"شغلي" - Translation from Arabic to Turkish

    • çalıştır
        
    •   
    • işim
        
    • işimi
        
    • açın
        
    • başlat
        
    • işimden
        
    • çal
        
    • işimin
        
    • görevim
        
    Çabuk çalıştır ki şu arabayı, defolup gidelim buradan. lütfen! Open Subtitles أسدي لي هذا المعروف شغلي السيارة لكي نخرج من هنا رجاءاً
    Çünkü ceza alabilirim. Lütfen arabayı çalıştır. Open Subtitles رجاء شغلي السيارة الأن أو علقيها
    Dinle, sadece radyoyu bizim kanalımızı , tamam mı? Open Subtitles اسمعي , فقط شغلي محطة الراديو على محطتنا , حسناً رجاءً
    Sen suyu , ben şimdi geliyorum. Tabi, bir görüşme yapabiliriz. Open Subtitles شغلي الماء سآتي بعد لحظة،نعم يمكنني أن أقوم بمقابلة
    Evet, benim işim dalkavukluk yapıp bunu yaparken, gülümsemek üzerine kuruludur. Open Subtitles حَسناً، شغلي يَشْملُ تقبيل الحمارِ أساساً وإبتسامة بينما أنا أعْمَلُ هو.
    Bu benim işim, dışardan bakmak. Open Subtitles انه شغلي, البحث بعيدا عن المظهر الخارجي.
    Ve ben de kendi işimi yaptığım için suçluluk duygusuna kapılmayacağım. Open Subtitles وأنا لن أَشعر بالذنب لكوني أقوم بعمل شغلي نعم لن تشعري
    Arabayı çalıştır mahkûm. Open Subtitles . شغلي السيارة , أيتها السجينة
    Gideon, motorları çalıştır ve son sığınmacı gemiye bindikten sonra gemiyi uçur. Open Subtitles (غيديون)، شغلي المحركات وحلقي بنا في الهواء لحظة دخول آخر لاجىء السفينة
    Arabayı çalıştır.
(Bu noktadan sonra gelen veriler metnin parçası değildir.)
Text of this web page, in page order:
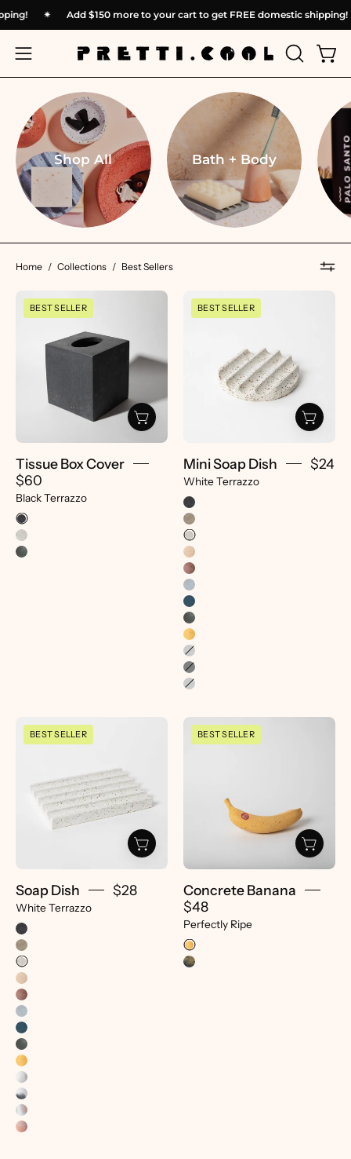
Skip
to
content
✴︎ Add$150more to your cart to get FREE domestic
Open
navigation
menu
OPEN
SEARCH
Shop All Bath + Body
Home / Collections / Best Sellers
Tissue
Box
Cover
|
Terrazzo
-
pretti.cool
BEST SELLER
Tissue Box Cover
$60
Black Terrazzo
Mini
Soap
|
White
Terrazzo
pretti.cool
BEST SELLER
Mini Soap Dish $24
White Terrazzo
Soap
Dish
White
Terrazzo
-
pretti.cool
BEST SELLER
Soap Dish $28
White Terrazzo
Concrete
Banana
-
pretti.cool
BEST SELLER
Concrete Banana
$48
Perfectly Ripe
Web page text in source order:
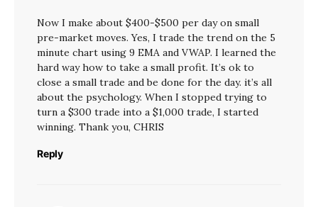
Now I make about $400-$500 per day on small
pre-market moves. Yes, I trade the trend on the 5
minute chart using 9 EMA and VWAP. I learned the
hard way how to take a small profit. It’s ok to
close a small trade and be done for the day. it’s all
about the psychology. When I stopped trying to
turn a $300 trade into a $1,000 trade, I started
winning. Thank you, CHRIS
Reply
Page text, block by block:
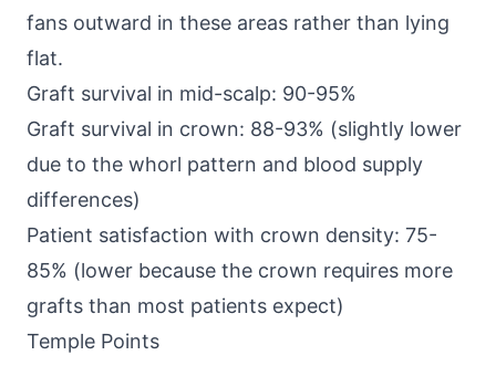
fans outward in these areas rather than lying
flat.
Graft survival in mid-scalp: 90-95%
Graft survival in crown: 88-93% (slightly lower
due to the whorl pattern and blood supply
differences)
Patient satisfaction with crown density: 75-
85% (lower because the crown requires more
grafts than most patients expect)
Temple Points
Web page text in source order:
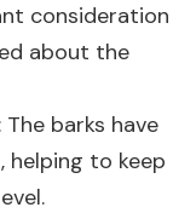
consideration
about the
: The barks have
to keep
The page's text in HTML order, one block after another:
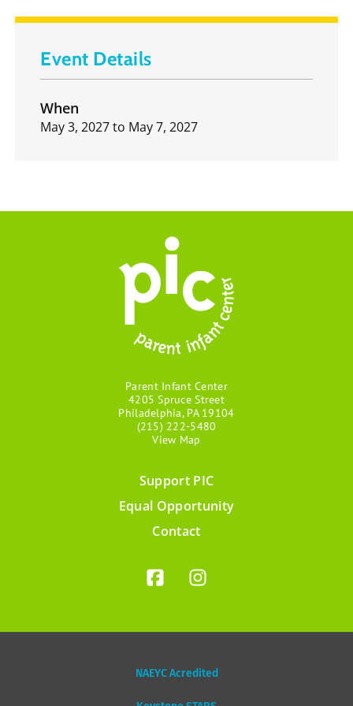
Event Details
When
May 3, 2027to May 7, 2027
Parent Infant Center
4205 Spruce Street
Philadelphia, PA 19104
(215) 222-5480
View Map
Support PIC
Equal Opportunity
Contact
NAEYC Acredited
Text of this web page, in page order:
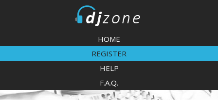
HOME
REGISTER
HELP
F.A.Q.

Bana güven ki ben de sana güveneyim. Open Subtitles شغلي السيارة ثقي بي، وسأثق بك
    Bir şeyleri kaldırmayı bırakmasını istiyorsan bunların hepsini bakkal poşetine koyup TV'de bir futbol maçı . Open Subtitles إذا أردتِ أن لا يحمل شيئا آخر ضعي كل هذا في أكياس البقالة و شغلي التلفاز لمبارة بيزبول
    Mesajı dinlet anne. Marta, eğer ordaysan telefonu . Open Subtitles شغلي الرساله ماما مارثا اذا كنت هنا ارفعي السماعة
    WheeIs on the Bus şarkısını Sonrada gözümün önünden kaybol. Open Subtitles شغلي أغنية عجلات الباص واغربي عن وجهي
    Bildiğin gibi, işim imaj satmaktır, ve işimin bir parçası bu imajla beraber yaşamaktır. Open Subtitles وكما تعرف، ان عملي هو عبارة عن بيع صورة ما، وجزء من شغلي أن أعيش تلك الصورة.
    Benim işim kılıcı geri almak, kimseye sıkıntı vermeden. Open Subtitles شغلي كَانَ أَنْ استعيدَ السيف، بدون إحْراج أي احد.
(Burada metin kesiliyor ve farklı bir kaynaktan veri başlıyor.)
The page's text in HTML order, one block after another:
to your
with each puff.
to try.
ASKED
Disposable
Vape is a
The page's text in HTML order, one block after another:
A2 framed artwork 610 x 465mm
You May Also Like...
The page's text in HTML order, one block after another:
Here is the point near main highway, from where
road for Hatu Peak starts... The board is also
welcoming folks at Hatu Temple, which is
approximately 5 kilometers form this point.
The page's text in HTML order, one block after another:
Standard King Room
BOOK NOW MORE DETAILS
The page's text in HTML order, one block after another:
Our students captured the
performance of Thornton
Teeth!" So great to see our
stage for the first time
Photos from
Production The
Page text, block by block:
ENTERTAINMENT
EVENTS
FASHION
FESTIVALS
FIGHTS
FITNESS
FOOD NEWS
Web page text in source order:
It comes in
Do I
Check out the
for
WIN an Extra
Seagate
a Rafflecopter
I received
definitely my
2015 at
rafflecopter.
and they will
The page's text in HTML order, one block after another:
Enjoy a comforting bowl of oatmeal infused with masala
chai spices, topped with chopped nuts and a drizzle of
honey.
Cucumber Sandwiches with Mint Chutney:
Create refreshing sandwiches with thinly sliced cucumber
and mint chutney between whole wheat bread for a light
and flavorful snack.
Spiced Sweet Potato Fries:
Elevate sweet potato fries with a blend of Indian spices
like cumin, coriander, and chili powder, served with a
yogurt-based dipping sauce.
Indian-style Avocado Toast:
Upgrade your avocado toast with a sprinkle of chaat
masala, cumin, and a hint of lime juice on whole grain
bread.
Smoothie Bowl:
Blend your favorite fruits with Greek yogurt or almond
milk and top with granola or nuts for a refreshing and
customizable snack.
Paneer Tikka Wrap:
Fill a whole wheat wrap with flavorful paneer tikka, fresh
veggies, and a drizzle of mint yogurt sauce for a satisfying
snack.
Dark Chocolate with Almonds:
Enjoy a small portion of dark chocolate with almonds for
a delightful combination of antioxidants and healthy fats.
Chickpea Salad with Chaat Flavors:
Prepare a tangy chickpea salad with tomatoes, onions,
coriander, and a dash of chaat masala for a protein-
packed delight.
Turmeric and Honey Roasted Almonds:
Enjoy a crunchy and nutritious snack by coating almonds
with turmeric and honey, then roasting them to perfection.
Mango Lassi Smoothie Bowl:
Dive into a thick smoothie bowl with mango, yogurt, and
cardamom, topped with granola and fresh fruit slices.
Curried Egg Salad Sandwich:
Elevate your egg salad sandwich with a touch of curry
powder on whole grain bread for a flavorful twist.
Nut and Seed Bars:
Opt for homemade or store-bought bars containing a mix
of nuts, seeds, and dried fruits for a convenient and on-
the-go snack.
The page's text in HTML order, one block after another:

    Ajan Dixon, benim işim şu anda göreve uygun olup olmadığınıza karar vermek. Open Subtitles الوكيل ديكسن، هو شغلي للتقرير سواء في هذا الوقت أنت تلائم للواجب.
    İşimi iyi yaptığımı ispatlamak için ilk sayfa fotolarına ihtiyacım yok. Open Subtitles أنا لست بحاجة إلى باقة صور الصفحة الأولى لإثبات أعمل شغلي.
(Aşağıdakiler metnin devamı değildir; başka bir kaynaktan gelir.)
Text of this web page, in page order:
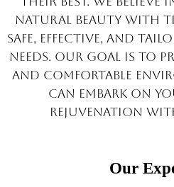
natural beauty with
safe, effective, and
needs. Our goal is to
and comfortable
can embark on
rejuvenation
Our
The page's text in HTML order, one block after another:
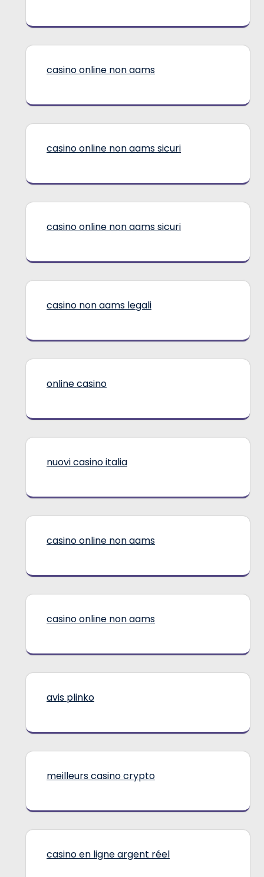
casino online non aams
casino online non aams sicuri
casino online non aams sicuri
casino non aams legali
online casino
nuovi casino italia
casino online non aams
casino online non aams
avis plinko
meilleurs casino crypto
casino en ligne argent réel
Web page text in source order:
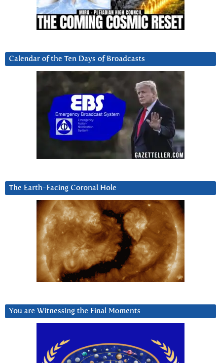
Calendar of the Ten Days of Broadcasts
The Earth-Facing Coronal Hole
You are Witnessing the Final Moments
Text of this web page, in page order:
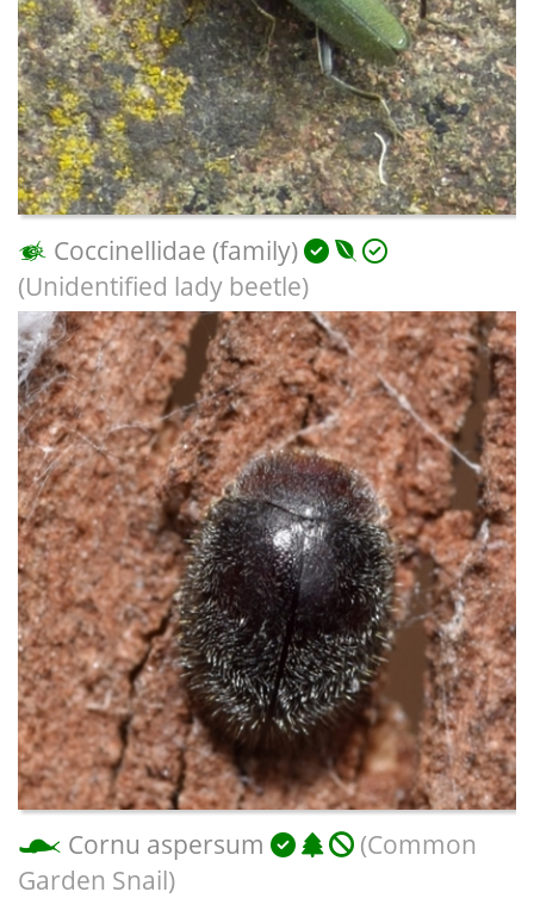
Coccinellidae (family)
(Unidentified lady beetle)
Cornu aspersum
(Common
Garden Snail)
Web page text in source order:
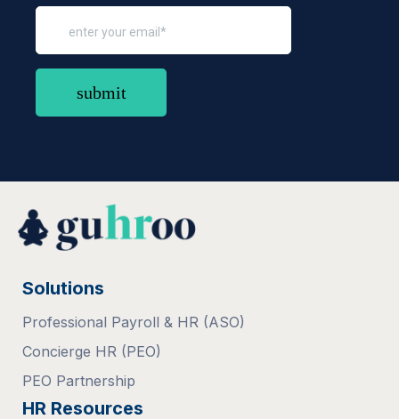
Solutions
Professional Payroll & HR (ASO)
Concierge HR (PEO)
PEO Partnership
HR Resources
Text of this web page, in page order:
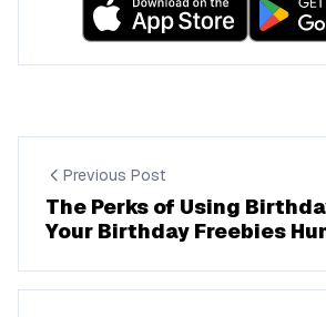
Previous Post
The Perks of Using
Your Birthday Freebies

    İşimi geri alabilirim, biliyorsun, dükkandaki yarım gün iş. Open Subtitles آي .. . أنا يُمْكِنُ أَنْ أَستعيدَ شغلي , في الدكانِ
    Prosedür böyle. Bunu yapmanı istemezsem işimi yapmamış olurum. Open Subtitles ومن الإجرائي، وأنا لن تفعل شغلي إذا أنا لم أطلب منك أن تفعل ذلك.
    - Tamamdır, müziği açın bakalım. Open Subtitles استمتعوا بوقتكم حسنا شغلي الموسيقى
    Bilgisayar... Klonlama makinesini başlat. Open Subtitles أيها الكمبيوتر، شغلي الآلة المستنسخة
    Bakın benim o toplantıya gitmem lazım, yoksa ben işimden sizde hayat düzeninizden olacaksınız. Open Subtitles اسمعوا أنا لازم ارزح الاجتماع و لا راح افقد شغلي ونفقد اسلوب حياتنا
    Balkabağı oyma mix'imi çal bakalım. Open Subtitles شغلي الدمج الموسيقي المتعلق بتشكيل اليقطين
    Jane, sana söz veriyorum, buradan kurtulursak, işimin bir daha aşkıma engel olmasına izin vermem. Open Subtitles أنا أوعدك يا جين لو ربنا أحيانا مش هخلي شغلي يطغي علي حياتنا
    Benim görevim, kimseye zarar gelmeden o kılıcı geri almaktı. Open Subtitles شغلي كَانَ أَنْ استعيدَ السيف، بدون إحْراج أي احد.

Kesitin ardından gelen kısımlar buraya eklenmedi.